+++ THE DATA +++
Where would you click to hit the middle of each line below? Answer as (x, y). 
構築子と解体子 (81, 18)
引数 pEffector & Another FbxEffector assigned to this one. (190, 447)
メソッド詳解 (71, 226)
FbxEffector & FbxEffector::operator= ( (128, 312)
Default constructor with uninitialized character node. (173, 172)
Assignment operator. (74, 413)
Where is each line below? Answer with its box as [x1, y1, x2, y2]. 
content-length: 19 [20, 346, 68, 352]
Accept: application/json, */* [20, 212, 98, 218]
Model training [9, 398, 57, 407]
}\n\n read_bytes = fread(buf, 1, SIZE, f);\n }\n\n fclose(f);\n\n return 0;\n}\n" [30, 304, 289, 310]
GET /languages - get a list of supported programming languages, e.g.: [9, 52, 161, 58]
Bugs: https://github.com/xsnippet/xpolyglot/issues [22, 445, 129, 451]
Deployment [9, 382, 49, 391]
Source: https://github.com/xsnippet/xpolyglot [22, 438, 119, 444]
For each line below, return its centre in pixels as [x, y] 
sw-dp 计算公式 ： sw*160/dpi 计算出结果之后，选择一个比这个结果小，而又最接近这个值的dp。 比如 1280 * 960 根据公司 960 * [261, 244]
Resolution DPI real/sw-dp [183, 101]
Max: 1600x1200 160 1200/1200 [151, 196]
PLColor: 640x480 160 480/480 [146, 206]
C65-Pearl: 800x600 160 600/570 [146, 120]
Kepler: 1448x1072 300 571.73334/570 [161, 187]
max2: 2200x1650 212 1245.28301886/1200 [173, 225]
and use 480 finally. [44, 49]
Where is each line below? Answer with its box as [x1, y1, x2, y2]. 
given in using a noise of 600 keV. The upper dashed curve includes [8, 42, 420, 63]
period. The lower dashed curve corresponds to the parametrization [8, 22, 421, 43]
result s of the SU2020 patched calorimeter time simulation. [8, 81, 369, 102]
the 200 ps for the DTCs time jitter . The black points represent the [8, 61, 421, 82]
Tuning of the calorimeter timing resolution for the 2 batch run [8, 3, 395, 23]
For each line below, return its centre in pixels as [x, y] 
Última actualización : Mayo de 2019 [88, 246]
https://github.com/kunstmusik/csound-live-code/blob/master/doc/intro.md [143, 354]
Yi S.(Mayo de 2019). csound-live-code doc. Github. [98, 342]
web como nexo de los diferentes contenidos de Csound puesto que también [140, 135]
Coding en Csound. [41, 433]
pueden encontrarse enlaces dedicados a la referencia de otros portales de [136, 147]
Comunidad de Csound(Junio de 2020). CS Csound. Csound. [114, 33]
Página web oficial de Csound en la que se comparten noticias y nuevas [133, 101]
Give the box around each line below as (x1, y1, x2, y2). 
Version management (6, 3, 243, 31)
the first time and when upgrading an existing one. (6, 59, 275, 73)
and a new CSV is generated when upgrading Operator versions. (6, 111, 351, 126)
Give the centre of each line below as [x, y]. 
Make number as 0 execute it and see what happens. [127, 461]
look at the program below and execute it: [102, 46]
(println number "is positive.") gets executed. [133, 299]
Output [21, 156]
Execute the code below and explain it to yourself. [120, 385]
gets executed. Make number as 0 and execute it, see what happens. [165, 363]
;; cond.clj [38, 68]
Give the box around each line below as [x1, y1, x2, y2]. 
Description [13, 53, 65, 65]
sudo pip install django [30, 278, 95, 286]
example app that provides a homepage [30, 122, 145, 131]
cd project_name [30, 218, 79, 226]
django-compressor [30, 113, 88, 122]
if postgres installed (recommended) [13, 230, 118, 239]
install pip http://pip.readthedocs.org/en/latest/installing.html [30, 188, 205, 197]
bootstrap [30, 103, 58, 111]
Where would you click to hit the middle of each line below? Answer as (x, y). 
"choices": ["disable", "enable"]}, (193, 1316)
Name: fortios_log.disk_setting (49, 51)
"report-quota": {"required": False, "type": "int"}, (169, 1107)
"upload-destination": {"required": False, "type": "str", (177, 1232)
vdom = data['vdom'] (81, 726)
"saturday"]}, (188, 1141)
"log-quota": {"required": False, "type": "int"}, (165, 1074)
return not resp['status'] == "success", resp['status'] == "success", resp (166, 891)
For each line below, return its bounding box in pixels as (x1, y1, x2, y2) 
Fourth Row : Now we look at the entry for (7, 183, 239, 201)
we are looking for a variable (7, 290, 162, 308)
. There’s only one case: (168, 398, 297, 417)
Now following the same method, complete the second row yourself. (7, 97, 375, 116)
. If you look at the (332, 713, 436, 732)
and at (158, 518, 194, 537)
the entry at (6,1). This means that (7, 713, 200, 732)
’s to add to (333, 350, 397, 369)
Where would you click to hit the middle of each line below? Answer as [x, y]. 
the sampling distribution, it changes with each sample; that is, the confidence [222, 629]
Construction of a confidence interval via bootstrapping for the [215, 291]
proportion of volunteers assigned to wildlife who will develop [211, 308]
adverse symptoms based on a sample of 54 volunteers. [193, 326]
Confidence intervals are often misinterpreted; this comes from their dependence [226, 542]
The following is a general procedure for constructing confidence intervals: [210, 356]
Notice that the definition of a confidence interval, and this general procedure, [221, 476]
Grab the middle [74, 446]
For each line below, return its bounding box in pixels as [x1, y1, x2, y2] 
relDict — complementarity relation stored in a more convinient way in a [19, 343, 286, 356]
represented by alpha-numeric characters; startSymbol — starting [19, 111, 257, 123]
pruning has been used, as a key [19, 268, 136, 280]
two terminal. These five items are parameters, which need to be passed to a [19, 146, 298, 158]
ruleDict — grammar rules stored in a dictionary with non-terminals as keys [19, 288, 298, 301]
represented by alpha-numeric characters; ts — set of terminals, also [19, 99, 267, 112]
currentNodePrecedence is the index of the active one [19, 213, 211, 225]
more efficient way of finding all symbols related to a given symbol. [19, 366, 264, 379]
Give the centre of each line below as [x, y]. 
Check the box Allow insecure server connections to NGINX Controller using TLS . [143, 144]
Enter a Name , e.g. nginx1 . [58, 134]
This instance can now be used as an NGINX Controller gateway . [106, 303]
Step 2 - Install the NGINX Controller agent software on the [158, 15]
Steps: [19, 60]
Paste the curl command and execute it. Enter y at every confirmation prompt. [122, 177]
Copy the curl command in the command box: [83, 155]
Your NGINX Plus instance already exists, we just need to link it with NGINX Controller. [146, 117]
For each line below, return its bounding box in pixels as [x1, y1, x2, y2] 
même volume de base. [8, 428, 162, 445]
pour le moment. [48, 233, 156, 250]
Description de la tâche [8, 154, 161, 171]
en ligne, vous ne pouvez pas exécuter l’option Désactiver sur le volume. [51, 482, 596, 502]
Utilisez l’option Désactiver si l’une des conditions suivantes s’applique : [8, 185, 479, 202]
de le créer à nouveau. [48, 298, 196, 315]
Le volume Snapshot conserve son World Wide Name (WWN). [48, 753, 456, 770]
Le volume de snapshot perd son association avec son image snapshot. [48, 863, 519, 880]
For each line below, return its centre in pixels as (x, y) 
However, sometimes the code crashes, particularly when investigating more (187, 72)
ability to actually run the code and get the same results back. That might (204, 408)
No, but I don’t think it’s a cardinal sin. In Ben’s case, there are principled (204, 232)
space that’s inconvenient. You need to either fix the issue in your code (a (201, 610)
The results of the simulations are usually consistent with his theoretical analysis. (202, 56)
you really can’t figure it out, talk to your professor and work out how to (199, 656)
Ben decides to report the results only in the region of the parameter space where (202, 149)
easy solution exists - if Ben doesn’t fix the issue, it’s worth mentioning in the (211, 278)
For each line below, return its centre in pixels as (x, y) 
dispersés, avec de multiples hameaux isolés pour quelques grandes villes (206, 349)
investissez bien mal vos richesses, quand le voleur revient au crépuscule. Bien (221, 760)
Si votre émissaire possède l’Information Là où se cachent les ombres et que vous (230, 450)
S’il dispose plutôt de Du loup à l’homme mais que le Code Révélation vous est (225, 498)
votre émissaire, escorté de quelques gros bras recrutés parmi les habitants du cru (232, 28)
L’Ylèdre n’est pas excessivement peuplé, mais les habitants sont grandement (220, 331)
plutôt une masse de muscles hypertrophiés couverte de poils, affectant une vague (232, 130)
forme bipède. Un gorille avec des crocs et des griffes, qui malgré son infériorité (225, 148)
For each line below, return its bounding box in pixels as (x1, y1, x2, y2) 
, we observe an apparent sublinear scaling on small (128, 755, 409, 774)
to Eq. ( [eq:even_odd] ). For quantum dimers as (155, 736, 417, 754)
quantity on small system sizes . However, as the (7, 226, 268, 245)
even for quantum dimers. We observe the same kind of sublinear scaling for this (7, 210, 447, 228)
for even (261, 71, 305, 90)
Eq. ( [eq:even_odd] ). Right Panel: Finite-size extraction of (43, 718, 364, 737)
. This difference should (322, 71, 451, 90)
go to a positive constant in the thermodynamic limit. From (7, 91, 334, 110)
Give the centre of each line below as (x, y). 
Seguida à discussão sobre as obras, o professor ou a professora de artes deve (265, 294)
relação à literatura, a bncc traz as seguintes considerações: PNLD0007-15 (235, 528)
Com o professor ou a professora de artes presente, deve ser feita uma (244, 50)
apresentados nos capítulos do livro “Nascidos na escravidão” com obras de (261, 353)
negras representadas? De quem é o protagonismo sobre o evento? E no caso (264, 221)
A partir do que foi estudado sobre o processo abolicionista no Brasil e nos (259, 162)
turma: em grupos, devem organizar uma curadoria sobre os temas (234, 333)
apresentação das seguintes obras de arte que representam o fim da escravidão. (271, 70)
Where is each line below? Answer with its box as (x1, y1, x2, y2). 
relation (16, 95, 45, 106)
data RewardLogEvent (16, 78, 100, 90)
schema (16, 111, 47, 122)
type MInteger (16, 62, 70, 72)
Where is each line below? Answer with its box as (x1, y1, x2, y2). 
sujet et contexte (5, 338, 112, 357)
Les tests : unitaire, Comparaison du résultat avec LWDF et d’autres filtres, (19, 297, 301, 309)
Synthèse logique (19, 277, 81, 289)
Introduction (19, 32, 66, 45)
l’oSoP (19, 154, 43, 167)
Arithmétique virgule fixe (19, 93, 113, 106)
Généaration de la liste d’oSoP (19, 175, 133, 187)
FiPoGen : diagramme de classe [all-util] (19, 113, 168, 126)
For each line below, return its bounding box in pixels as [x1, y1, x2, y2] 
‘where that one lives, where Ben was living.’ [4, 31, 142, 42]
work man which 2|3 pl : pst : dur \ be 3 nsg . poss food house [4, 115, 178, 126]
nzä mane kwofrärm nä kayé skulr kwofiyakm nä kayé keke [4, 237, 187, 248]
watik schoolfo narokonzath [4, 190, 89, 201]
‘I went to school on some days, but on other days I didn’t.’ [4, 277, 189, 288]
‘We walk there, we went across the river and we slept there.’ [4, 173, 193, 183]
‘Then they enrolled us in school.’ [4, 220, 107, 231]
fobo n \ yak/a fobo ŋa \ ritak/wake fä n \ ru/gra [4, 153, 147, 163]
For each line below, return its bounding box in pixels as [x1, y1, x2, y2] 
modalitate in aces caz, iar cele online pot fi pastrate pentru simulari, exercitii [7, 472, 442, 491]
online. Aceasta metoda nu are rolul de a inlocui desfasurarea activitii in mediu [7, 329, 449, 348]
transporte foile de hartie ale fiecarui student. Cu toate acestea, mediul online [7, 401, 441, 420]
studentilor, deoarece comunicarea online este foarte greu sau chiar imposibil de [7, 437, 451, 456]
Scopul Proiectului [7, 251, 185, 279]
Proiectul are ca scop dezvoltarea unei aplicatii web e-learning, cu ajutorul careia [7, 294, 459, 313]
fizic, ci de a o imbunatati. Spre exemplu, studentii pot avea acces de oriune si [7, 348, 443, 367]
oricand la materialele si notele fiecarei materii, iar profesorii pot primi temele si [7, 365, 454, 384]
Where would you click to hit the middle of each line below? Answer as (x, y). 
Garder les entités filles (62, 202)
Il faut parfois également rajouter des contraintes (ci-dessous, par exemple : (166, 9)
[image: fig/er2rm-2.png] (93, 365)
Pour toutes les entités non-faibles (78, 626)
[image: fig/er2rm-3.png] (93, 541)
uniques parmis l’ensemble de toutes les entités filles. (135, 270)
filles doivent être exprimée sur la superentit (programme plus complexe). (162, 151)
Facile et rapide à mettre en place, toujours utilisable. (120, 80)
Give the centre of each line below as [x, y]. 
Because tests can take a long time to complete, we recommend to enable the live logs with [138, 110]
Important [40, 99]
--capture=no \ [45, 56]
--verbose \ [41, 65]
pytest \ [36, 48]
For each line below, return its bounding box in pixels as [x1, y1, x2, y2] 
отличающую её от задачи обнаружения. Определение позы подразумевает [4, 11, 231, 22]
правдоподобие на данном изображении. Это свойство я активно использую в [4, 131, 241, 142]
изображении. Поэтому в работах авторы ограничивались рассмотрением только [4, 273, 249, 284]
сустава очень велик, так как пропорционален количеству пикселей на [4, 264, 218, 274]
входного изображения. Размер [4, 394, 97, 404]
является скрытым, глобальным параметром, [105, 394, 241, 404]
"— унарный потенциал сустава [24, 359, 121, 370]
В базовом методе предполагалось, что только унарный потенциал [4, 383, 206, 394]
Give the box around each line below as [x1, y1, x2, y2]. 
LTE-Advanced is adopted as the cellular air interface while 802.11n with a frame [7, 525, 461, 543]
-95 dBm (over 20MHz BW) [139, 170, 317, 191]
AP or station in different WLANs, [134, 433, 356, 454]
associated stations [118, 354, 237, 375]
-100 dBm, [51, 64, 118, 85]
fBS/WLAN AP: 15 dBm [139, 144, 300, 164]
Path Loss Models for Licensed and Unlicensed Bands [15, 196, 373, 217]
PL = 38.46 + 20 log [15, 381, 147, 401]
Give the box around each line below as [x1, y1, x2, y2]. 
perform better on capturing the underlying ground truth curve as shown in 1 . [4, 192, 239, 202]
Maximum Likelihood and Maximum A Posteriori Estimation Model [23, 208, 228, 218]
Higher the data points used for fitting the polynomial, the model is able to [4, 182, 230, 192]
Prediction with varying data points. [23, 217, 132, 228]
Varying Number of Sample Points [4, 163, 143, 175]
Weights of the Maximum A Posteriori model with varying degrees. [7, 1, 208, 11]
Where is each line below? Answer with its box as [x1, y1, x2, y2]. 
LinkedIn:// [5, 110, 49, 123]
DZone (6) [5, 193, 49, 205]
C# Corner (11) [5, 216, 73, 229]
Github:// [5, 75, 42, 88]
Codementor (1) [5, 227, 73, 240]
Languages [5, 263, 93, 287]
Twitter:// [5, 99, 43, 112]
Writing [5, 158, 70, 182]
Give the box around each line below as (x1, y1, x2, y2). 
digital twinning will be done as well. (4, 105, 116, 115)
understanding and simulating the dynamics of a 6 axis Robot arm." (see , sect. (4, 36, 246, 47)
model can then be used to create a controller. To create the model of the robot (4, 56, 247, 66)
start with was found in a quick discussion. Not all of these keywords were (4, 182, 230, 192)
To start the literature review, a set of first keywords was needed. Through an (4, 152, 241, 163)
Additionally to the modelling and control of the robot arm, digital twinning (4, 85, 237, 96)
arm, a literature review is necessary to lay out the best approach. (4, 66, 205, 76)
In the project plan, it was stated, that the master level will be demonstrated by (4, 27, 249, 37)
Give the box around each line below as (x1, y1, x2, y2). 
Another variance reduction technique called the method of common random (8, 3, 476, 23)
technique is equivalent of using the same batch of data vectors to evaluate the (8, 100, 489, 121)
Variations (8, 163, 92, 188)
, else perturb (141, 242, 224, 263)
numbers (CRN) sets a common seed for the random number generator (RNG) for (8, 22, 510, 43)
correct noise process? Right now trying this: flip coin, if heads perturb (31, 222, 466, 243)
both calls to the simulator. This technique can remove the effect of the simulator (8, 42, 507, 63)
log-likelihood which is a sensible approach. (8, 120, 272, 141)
+++
Read the data above and pull out each line that holds the string "instance".

## TASK OUTPUT
This instance can now be used as an NGINX Controller gateway . [106, 303]
Your NGINX Plus instance already exists, we just need to link it with NGINX Controller. [146, 117]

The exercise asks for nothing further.